To compensate for these weaknesses, we are witnessing everywhere the proliferation of commercial companies, the so-called « lifelong learning » companies, with sometimes questionable credentials, whose trainings are usually not controlled or validated by anyone. Hence diplomas are increasingly brought into disrepute, and we see the growth of the importance of “on the job” skills training through work-activities. Hence recruiters are increasingly attaching greater importance to curriculum vitae than to degrees.

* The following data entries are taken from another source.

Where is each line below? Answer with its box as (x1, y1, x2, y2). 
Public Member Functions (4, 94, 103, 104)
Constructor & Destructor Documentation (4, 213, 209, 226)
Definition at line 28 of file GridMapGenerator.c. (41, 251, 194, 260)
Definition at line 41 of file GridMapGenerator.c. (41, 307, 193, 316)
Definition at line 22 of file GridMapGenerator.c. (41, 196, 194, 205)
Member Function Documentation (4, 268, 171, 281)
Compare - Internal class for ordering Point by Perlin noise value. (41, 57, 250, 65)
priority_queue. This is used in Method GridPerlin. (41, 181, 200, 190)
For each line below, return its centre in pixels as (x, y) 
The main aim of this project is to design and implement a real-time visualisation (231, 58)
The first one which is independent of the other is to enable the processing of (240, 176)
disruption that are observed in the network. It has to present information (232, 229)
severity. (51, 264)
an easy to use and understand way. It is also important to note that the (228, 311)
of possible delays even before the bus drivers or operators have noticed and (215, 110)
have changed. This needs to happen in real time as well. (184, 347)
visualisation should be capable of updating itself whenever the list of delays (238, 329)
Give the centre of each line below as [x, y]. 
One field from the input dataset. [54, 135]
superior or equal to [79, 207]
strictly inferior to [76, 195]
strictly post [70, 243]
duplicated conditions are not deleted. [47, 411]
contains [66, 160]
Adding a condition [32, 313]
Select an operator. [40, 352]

There is therefore an urgent need for the universities, if they do not want to disappear one day from the higher and vocational education landscape, to attend fully to this task of life-long learning, by ensuring its proper progression themselves. There is also an urgent need for companies to obtain from universities that a working life may constitute the equivalent of a degree, by linking the exercise of certain functions in the company to the corresponding acquisition of academic skills. There is an urgent need, finally, for the State to lead them on this path, by only giving university diplomas but a temporary validity, to remain verifiable at regular intervals.

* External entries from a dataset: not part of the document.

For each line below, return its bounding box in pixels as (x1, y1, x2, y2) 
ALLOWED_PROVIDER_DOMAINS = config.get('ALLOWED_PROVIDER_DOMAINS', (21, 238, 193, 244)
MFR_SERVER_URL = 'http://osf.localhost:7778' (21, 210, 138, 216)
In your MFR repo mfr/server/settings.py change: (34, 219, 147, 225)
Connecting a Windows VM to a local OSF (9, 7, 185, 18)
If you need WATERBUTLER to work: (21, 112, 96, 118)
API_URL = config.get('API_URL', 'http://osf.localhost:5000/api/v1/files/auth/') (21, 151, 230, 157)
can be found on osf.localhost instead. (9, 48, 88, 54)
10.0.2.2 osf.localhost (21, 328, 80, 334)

This should also lead to a reduction of the duration of initial studies as it is already the case when they are spiced with training periods in businesses. It should lead, in particular, to the real control of the educational value of these apprenticeships; and to ensure that industry and academia enhance dialogue so that all jobs can provide a real opportunity to learn. That is to say this should finally result in the training obtained through work or e-learning be validated by a university certificate.

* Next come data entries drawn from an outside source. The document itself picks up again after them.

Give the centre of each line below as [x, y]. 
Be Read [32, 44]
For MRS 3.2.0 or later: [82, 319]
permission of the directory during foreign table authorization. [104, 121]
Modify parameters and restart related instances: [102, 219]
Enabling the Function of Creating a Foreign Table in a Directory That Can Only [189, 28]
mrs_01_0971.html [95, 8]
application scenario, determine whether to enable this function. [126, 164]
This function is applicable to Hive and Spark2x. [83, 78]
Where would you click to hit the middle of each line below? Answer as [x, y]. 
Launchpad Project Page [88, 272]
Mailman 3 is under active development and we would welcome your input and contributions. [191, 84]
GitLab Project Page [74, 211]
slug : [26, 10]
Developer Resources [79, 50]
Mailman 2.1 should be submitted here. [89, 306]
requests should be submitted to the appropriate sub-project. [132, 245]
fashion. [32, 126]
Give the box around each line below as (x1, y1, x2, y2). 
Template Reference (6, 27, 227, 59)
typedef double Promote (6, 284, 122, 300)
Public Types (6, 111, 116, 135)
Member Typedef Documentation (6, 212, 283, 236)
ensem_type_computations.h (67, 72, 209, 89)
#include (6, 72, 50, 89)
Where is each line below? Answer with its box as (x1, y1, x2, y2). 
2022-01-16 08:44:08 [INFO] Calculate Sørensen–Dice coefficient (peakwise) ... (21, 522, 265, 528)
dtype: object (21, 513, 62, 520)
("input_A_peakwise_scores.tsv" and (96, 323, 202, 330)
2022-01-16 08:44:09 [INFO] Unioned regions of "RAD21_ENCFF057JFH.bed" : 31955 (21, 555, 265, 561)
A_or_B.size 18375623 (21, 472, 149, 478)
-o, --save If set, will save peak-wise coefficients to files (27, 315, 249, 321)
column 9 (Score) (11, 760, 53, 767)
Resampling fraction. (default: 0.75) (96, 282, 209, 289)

In the end, everyone should have an electronic CV containing all of this information, with a reference to the certification bodies accrediting the sincerity of the skills listed. Companies would then recruit not by looking for a graduate from any particular school, but for someone who has specific and focused competencies, which online resumes could help to identify easily. This would drastically reduce the cost of higher education and would cause students to have a much more modular approach of their training that they should think for their whole life.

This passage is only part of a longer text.